Warning in .remake_add_targets_implied(obj) :
  Creating implicit target for nonexistant files
 - 4_params_munge/out/lakeattributes_canopyheight.rds.ind: (in 4_params_munge)
 - 4_params_munge/out/lakeattributes_location.rds.ind: (in 4_params_munge)

                           target is_current dirty dirty_by_descent                    time
1            nhd_HR_download_plan       TRUE FALSE            FALSE 2019-08-23 19:55:55 UTC
2 1_crosswalk_fetch_nhd_tasks.yml       TRUE FALSE            FALSE 2019-08-23 19:55:55 UTC

                              hash                            fixed
1 4ab5854f1e428478e3a0c79871287117 2ccb6bd3c3fcf370d013713443d7a913
2 9cc6f078ec9749daff6eff6bb45add9e 1351c745938be0580e92016cec901cb0
jordansread commented 5 years ago

Ok, the hash I see for the ..tasks.yml (9cc6f078ec9749daff6eff6bb45add9e) is the same one you'd get with the different line endings. My guess is that there is an RStudio or git setting that is switching the line endings automatically. Here was Alison's diagnosis when she was digging into this issue earlier (note that she has already updated the cat() issue which was changed in that newer version of scipiper that would be installed w/ devtools):

OK, I think I found the issue and part of a fix. To summarize my line ending knowledge to date, there are three possible sources of line ending issues with shared caches:

  • One - the culprit here - is that scipiper was using cat to write that .yml file, and cat appears to write system-specific line endings without so much as giving you an option. I've switched that function to readr::write_lines locally, to match the changes I made in other file-writing functions a year ago, and will get a PR going with that change shortly.
  • Another is the .gitattributes file, which I believe we've set up properly for this project (. text eol=lf): https://github.com/USGS-R/lake-temperature-model-prep/blob/master/.gitattributes.
  • The last is the .Rproj file (probably lake-temperature-model-prep.Rproj in this case). We seem not to be sharing this one in the project, but there's an option in there to set Line ending conversion: Posix (LF).

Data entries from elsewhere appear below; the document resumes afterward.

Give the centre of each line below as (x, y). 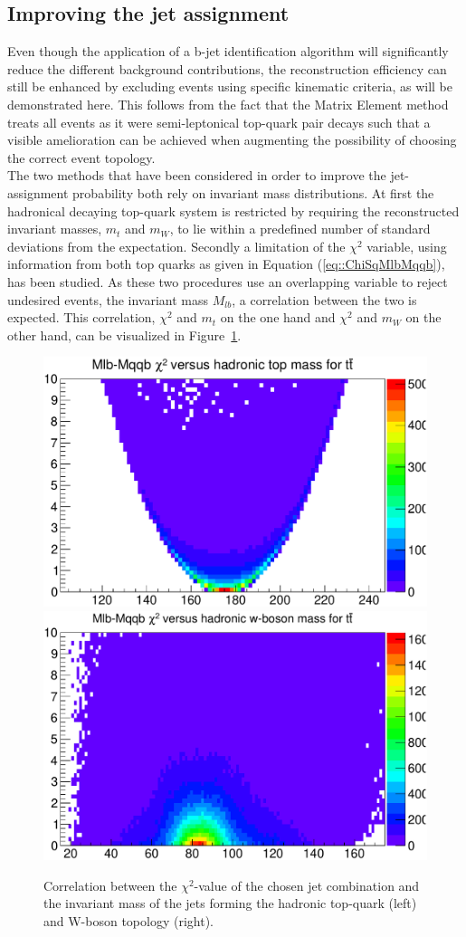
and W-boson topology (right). (128, 920)
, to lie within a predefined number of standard (300, 229)
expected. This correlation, (81, 317)
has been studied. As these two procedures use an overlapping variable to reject (228, 281)
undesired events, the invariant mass (108, 299)
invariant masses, (55, 229)
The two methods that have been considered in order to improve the (197, 175)
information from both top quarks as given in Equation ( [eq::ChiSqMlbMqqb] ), (226, 264)

So either we should all make sure we have it set to that setting or we should git commit a single shared version of the .Rproj file to enforce that shared setting for all of us.

☝️ see the last bullet and if you don't mind, can you check and (if needed) change that setting in your .Rproj file?

aappling-usgs commented 5 years ago

Hi Kelsey, have you already tried rebuilding the yml file with force=TRUE? That might help.

scmake('1_crosswalk_fetch_nhd_tasks.yml', force=TRUE')
vitensek commented 5 years ago

I think that fixed things! Hooray! Thanks, Alison.

I also checked the .Rproj file setting and the line ending conversion is set to Posix (LF).

Thanks for the help, everyone!

vitensek commented 5 years ago

I see now that *_tasks.yml files are in .gitignore. Is this why it wasn't working when I tried doing a hard reset of my repository? Thanks for your patience as I learn!

aappling-usgs commented 5 years ago

Yep, that's why. Good observation. We ignore *_tasks.yml because they can be big enough to be unwieldy with git and GitHub, and because they can be generated from files that we do commit. It can be annoying at moments like this, though.